Perpendicular chords in circle

Let $M$ and $N$ be the projections of $O$ onto $AD$ and $BC$ , respectively. Then $M$ is the midpoint of $AD$ and $N$ is the midpoint of $BC$ . Then $BN = CN = 3$ , so $NF = 1$ . Since $OMFN$ is a rectangle, $OM = 1$ . Then by Pythagoras on right triangle $OMA$ , $AM = 2 \sqrt{6}$ . Also, $AM$ is half of $AD = r + s$ , so $r + s = 4 \sqrt{6}$ .

Construct the right angled triangle $AF'C'$ , such that $AF'=DF=r$ and $C'F'=CF=2$ , as shown.
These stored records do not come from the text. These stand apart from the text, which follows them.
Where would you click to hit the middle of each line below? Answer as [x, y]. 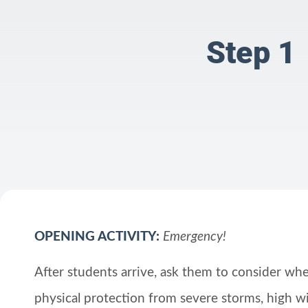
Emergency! [195, 236]
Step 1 [251, 53]
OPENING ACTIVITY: [97, 236]
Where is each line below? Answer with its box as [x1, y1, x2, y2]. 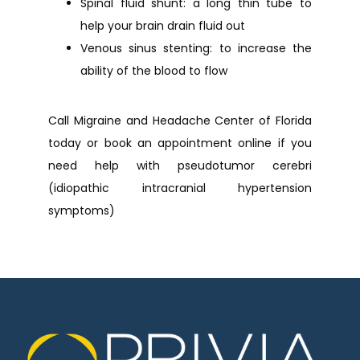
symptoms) [48, 202, 115, 219]
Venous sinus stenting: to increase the [80, 40, 312, 56]
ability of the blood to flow [80, 63, 227, 79]
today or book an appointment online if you [48, 135, 312, 151]
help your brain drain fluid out [80, 18, 252, 34]
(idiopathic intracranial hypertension [48, 180, 312, 196]
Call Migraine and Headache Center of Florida [48, 112, 312, 129]
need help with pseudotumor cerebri [48, 157, 312, 174]

Note that $\angle BAC'=90^{\circ}$ (as $\angle BAD=\angle BCD$ and $\angle DAC' =\angle ADC$ ). This means that $BC'$ is a diameter. Now $BC'^2=AC'^2+AB^2=(r^2+2^2)+(4^2+s^2)$ , which means that $r^2+s^2=80$ (as $BC'=2OA=10$ ). On the other hand, it is clear that $\triangle FDC$ is similar to $\triangle FBA$ , which means that $rs=4(2)=8$ . Thus $r+s= \sqrt{(r^2+s^2)+2rs}=\sqrt{80+16}=\sqrt{96}=9.79796$ and hence $\left \lceil{100(r+s)}\right \rceil =980$ .